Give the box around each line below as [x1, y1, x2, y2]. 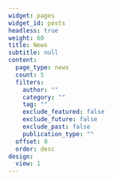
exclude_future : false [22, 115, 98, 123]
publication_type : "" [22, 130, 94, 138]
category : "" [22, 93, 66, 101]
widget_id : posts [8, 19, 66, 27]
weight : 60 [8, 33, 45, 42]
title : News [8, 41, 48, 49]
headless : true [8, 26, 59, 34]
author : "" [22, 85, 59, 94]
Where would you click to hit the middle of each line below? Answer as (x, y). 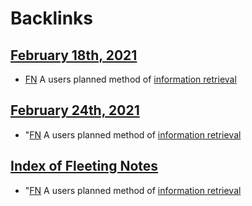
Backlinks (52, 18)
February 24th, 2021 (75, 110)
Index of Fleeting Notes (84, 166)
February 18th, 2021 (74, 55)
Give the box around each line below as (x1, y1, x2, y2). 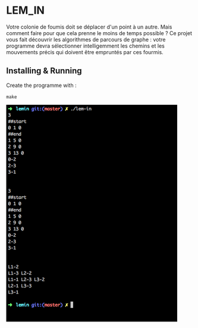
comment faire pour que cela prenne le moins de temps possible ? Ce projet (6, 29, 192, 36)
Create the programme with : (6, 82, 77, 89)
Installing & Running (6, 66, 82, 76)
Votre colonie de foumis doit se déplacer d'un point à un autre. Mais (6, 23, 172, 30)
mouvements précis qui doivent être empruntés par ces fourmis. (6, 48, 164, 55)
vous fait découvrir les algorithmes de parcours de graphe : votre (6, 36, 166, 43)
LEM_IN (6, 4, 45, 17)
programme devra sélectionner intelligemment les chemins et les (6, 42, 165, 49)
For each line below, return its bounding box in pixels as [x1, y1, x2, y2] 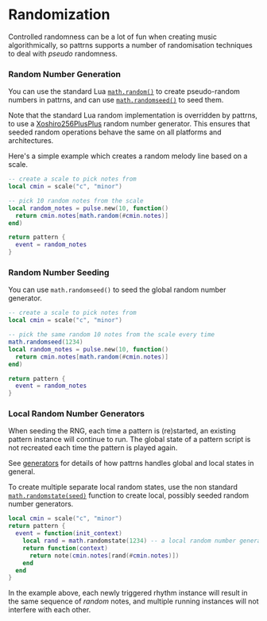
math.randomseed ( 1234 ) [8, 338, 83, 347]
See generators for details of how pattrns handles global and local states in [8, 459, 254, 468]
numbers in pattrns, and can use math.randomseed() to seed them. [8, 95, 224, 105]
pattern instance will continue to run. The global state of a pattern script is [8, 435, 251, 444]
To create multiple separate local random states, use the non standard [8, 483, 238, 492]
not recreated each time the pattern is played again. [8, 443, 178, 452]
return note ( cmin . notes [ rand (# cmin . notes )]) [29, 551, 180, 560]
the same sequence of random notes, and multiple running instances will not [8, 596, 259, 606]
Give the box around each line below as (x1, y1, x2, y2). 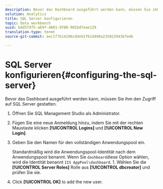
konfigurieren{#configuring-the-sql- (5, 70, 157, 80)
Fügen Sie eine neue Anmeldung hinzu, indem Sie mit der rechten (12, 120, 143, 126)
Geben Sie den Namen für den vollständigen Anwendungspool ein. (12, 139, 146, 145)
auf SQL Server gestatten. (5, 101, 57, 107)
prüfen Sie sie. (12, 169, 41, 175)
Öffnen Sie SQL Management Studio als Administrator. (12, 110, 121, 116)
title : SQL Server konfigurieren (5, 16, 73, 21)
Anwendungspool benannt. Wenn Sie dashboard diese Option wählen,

········

Could the entries above be written out word for word, with no pictures?

Give the box around each line below as [x1, y1, x2, y2]. 
exclude_future : false [22, 115, 98, 123]
publication_type : "" [22, 130, 94, 138]
category : "" [22, 93, 66, 101]
widget_id : posts [8, 19, 66, 27]
weight : 60 [8, 33, 45, 42]
title : News [8, 41, 48, 49]
headless : true [8, 26, 59, 34]
author : "" [22, 85, 59, 94]
Where would you click to hit the middle of each line below? Answer as (x, y). 
Backlinks (52, 18)
February 24th, 2021 (75, 110)
Index of Fleeting Notes (84, 166)
February 18th, 2021 (74, 55)
Give the box around each line below as (x1, y1, x2, y2). 
comment faire pour que cela prenne le moins de temps possible ? Ce projet (6, 29, 192, 36)
Create the programme with : (6, 82, 77, 89)
Installing & Running (6, 66, 82, 76)
Votre colonie de foumis doit se déplacer d'un point à un autre. Mais (6, 23, 172, 30)
mouvements précis qui doivent être empruntés par ces fourmis. (6, 48, 164, 55)
vous fait découvrir les algorithmes de parcours de graphe : votre (6, 36, 166, 43)
LEM_IN (6, 4, 45, 17)
programme devra sélectionner intelligemment les chemins et les (6, 42, 165, 49)
For each line below, return its bounding box in pixels as [x1, y1, x2, y2] 
math.randomseed ( 1234 ) [8, 338, 83, 347]
See generators for details of how pattrns handles global and local states in [8, 459, 254, 468]
numbers in pattrns, and can use math.randomseed() to seed them. [8, 95, 224, 105]
pattern instance will continue to run. The global state of a pattern script is [8, 435, 251, 444]
To create multiple separate local random states, use the non standard [8, 483, 238, 492]
not recreated each time the pattern is played again. [8, 443, 178, 452]
return note ( cmin . notes [ rand (# cmin . notes )]) [29, 551, 180, 560]
the same sequence of random notes, and multiple running instances will not [8, 596, 259, 606]
Give the box around each line below as (x1, y1, x2, y2). 
konfigurieren{#configuring-the-sql- (5, 70, 157, 80)
Fügen Sie eine neue Anmeldung hinzu, indem Sie mit der rechten (12, 120, 143, 126)
Geben Sie den Namen für den vollständigen Anwendungspool ein. (12, 139, 146, 145)
auf SQL Server gestatten. (5, 101, 57, 107)
prüfen Sie sie. (12, 169, 41, 175)
Öffnen Sie SQL Management Studio als Administrator. (12, 110, 121, 116)
title : SQL Server konfigurieren (5, 16, 73, 21)
Anwendungspool benannt. Wenn Sie dashboard diese Option wählen,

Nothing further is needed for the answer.